Shortest path algorithm in graph for queries

Question

I have a weighted undirected Graph. Its vertices are part of two sets - S and T. Firstly, the edges are entered. Then it's specified which vertices are part of the T set (the rest are part of the S set). Then q queries follow. For every query(consists of a source vertex), the program must print the shortest path between the specified source vertex and any vertex of the set T.
I implemented the program using Dijkstra's algorithm. I call it for each query on the source vertex(dijkstra returns the distance between source and all other vertices) and then return the minimum of these numbers.

const int M = 1000000;
std::unordered_set<int> T;
class Node {
public:
    int endVertex;  // stores the second vertex of the edge
    int weight;     // stores the weight required, it is the weight of the edge
    Node(int end, int weight) {
        this->endVertex = end;
        this->weight = weight;
    }
};

struct NodeComparator {
    bool operator()(const Node &first, const Node &second) {
        return first.weight > second.weight;
    }
};


class Graph {
private:
    std::unordered_map<int, std::vector<Node>> adjacencyList; // it's a vector because there may be repeated Nodes
    int numberOfVertices;

    std::vector<int> dijkstra(int source) {
        std::priority_queue<Node, std::vector<Node>, NodeComparator> heap;
        std::vector<int> distances(this->numberOfVertices, M);
        std::unordered_set<int> visited;
        // distance source->source is 0
        distances[source] = 0;
        heap.emplace(source, 0);
        while (!heap.empty()) {
            int vertex = heap.top().endVertex;
            heap.pop();
            // to avoid repetition
            if (visited.find(vertex) != visited.end()) {
                continue;
            }
            for (Node node: adjacencyList[vertex]) {
                // relaxation
                if (distances[node.endVertex] > distances[vertex] + node.weight) {
                    distances[node.endVertex] = distances[vertex] + node.weight;
                    heap.emplace(node.endVertex, distances[node.endVertex]);
                }
            }
            // mark as visited to avoid going through the same vertex again
            visited.insert(vertex);
        }
        return distances;
    }

    int answer(int source) {
        std::vector<int> distances = this->dijkstra(source);
        std::set<int> answer;
        for (int i: T) {
            answer.insert(distances[i]);
        }
        return *answer.begin();
    }
// other methods
};
// main()

However, my solution does not pass half the tests due to timeout. I replaced my dijkstra method with a Floyd-Warshall algorithm, which directly overrides the starting adjacency matrix, because I thought that the method would be called only once, and then each query would just find the minimum element in the source line of the matrix. This time the timeouts are even worse.

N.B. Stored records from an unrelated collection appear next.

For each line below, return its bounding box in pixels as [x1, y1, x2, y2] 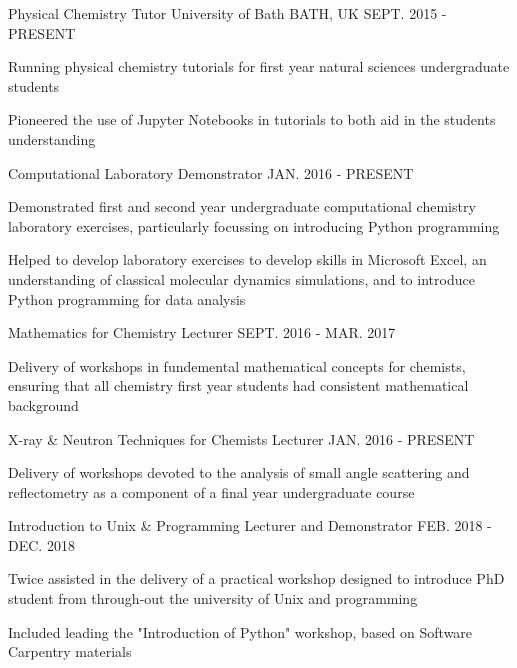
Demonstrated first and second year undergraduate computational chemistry [8, 196, 476, 217]
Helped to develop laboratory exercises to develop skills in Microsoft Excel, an [8, 249, 487, 270]
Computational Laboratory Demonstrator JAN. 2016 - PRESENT [8, 162, 414, 183]
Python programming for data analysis [8, 288, 246, 309]
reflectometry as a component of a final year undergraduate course [8, 481, 415, 502]
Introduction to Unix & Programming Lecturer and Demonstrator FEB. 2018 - [8, 515, 492, 536]
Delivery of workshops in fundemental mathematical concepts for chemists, [8, 355, 466, 376]
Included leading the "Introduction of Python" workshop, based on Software [8, 621, 473, 642]
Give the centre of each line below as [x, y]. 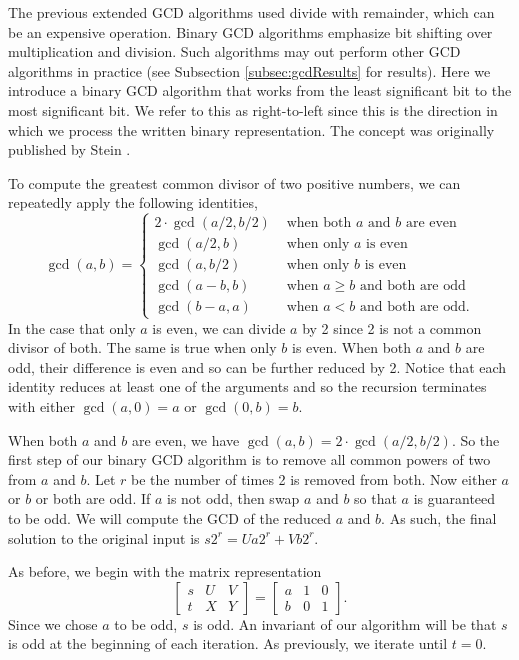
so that [375, 498]
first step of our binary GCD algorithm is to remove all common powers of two [249, 459]
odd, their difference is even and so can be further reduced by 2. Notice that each [257, 366]
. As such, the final [439, 517]
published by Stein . [69, 149]
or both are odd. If [93, 498]
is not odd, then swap [233, 498]
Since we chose [53, 623]
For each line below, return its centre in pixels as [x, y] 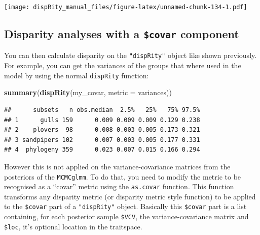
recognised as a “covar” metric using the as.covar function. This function [119, 186]
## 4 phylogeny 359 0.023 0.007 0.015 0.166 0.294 [102, 150]
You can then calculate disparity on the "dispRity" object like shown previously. [131, 55]
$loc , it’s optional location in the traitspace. [73, 226]
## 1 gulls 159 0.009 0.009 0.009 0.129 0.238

Is there a specific algorithm for efficient queries on shortest path? How can I improve my algorithm?

Answer 1

So, it turns out the problem needs to be solved in such a way, which calculates the result only once, instead of for each query, as I did previously. The solution is to add a fake vertex, which is connected to all vertices in the T set, and the weight of each of those edges is zero. Then, you have to do std::vector<int> distances = graph.dijkstra(this fake edge); and the answer of each query is distances[query].

Answer 2

This seems unnecessary

std::unordered_set<int> visited;

A normal vector does the job faster

std::vector<int> visited(numberOfVertices,0);

so you can replace

if (visited.find(vertex) != visited.end()) {

with the much faster

if( visited[vertex] )

and also

visited.insert(vertex);

becomes

visited[vertex] = 1;

---

Individual queries can be sped up

replace

    std::set<int> answer;
    for (int i: T) {
        answer.insert(distances[i]);
    }
    return *answer.begin();

with

int shortest = MAX_INT;
for (int d: distances) {
   if( d < shortest ) {
      shortest = d;
   }
}
return shortest;

---

Modify your dijsktra code to stop searching on a path when it reaches a T node - no need to go any further.

Answer 3

You can reverse all edges and find the shortest path from the set of T (run Dijkstra from all T vertices together) to some vertex S. And precalculate all distances to each S and answer to query in O(1).